Salesforce also announced plans for layoffs on Wednesday.

black Samsung Galaxy smartphone displaying Amazon logo

Amazon is planning to cut more than 18,000 jobs as part of a reduction that began in late 2022, and is extending into the new year.

The number of layoffs, which was shared in a memo posted publicly by the company, represents additional eliminated positions beyond what was initially shared in 2022. In November, the reported total of the layoff was 10,000 positions, but Jassy wrote at the time that reviews were still ongoing.

On Wednesday, Jassy wrote that the review “has been more difficult given the uncertain economy and that we’ve hired rapidly over the last several years.”

“These changes will help us pursue our long-term opportunities with a stronger cost structure; however, I’m also optimistic that we’ll be inventive, resourceful, and scrappy in this time when we’re not hiring expansively and eliminating some roles,” Jassy wrote. “Companies that last a long time go through different phases. They’re not in heavy people expansion mode every year.”

The layoffs will mostly affect Amazon Stores, which encompasses ecommerce and physical retail, as well as the division known as People Experience and Technology, which encompasses people ops and culture functions.

Jassy wrote that the layoffs will begin on January 18. The company had planned to communicate all of this following communication with employees, but news of the additional layoffs was leaked to the Wall Street Journal, prompting the official word to be delivered sooner.

The cuts come as Amazon continues to recalibrate following the COVID-19 pandemic. Prompted by a spike in ecommerce demand, the company massively expanded its logistics network and hired rapidly over 2020-21. But by April of 2022, the company said it had too much capacity in its network. Amazon has since engaged in belt-tightening, including making cuts to certain future-facing tech projects like home delivery robots and to its devices team. This week, Amazon also disclosed that it secured an $8 billion loan, to be used for general expenses this year.

The layoffs come after the company communicated uncertainty about its prospects heading into the recently-completed fourth quarter and the holiday shopping season. While Amazon last week said it had a record holiday shopping season and shared that 60% of items purchased were from third-party sellers, it has yet to release numbers showing overall results.

Amazon is not the only company that provides the tech infrastructure of ecommerce to make layoffs in recent months, as Meta, Shopify and Stripe have also let go of large numbers of employees. But Amazon's planned number of employees is now the highest so far of this wave.
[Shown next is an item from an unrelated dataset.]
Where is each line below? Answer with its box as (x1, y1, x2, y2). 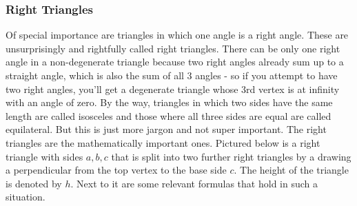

On Wednesday, Salesforce, which provides ecommerce tools to brands and retailers through Commerce Cloud as part of a wider CRM business, said it would lay off 10% of its workforce. That’s about 8,000 employees, the New York Times reports.

“As our revenue accelerated through the pandemic, we hired too many people leading into this economic downturn we’re now facing, and I take responsibility for that,” CEO Marc Benioff wrote in a memo to employees.

The convergence of inflation, interest rates and consumer shifts back to pre-pandemic preferences for experiences and in-person shopping created a difficult environment for tech companies that saw the biggest rise during pandemic years that saw demand for goods and digital adoption explode like never before. Wednesday’s layoffs are a sign that the fallout will continue in 2023.